(Records excerpted from a collection)
————

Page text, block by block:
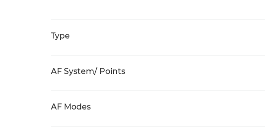
Type
AF System/ Points
AF Modes
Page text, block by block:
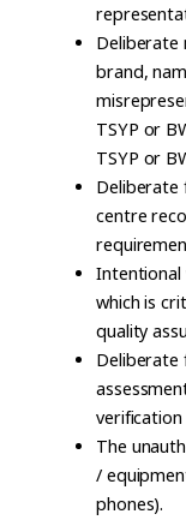
Deliberate
brand,
TSYP or
TSYP or
Deliberate
centre
Intentional
which is
quality
Deliberate
The
/
phones).
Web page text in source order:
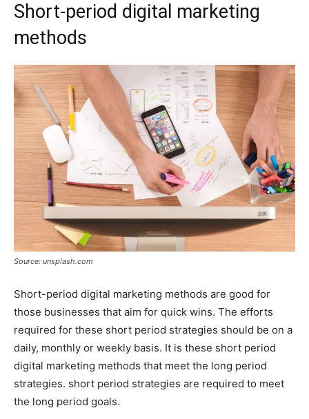
Short-period digital marketing
methods
Source: unsplash.com
Short-period digital marketing methods are good for
those businesses that aim for quick wins. The efforts
required for these short period strategies should be on a
daily, monthly or weekly basis. It is these short period
digital marketing methods that meet the long period
strategies. short period strategies are required to meet
the long period goals.
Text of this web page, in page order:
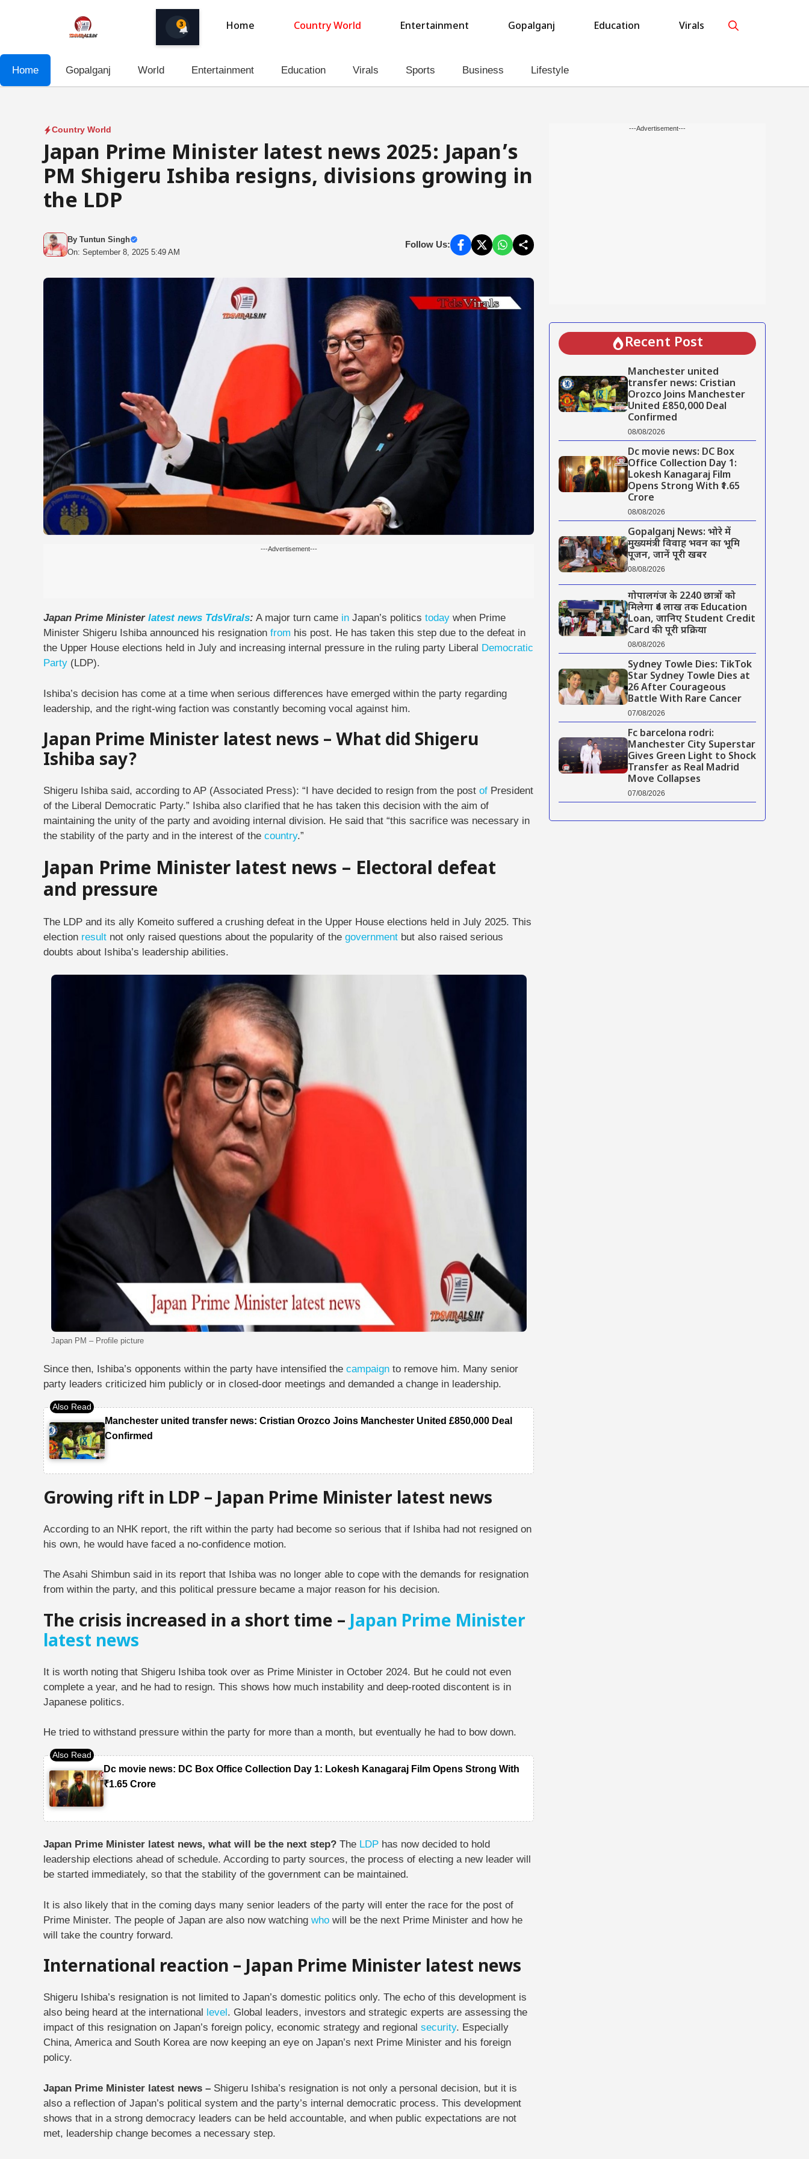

————

REQUIRED ACTION: Counting the line with "Web page text" and the last line of the data above, transcribe those two lines and every line between them exactly, without the pictures.

SOLUTION:
Web page text in source order:
Short-period digital marketing
methods
Source: unsplash.com
Short-period digital marketing methods are good for
those businesses that aim for quick wins. The efforts
required for these short period strategies should be on a
daily, monthly or weekly basis. It is these short period
digital marketing methods that meet the long period
strategies. short period strategies are required to meet
the long period goals.
Text of this web page, in page order:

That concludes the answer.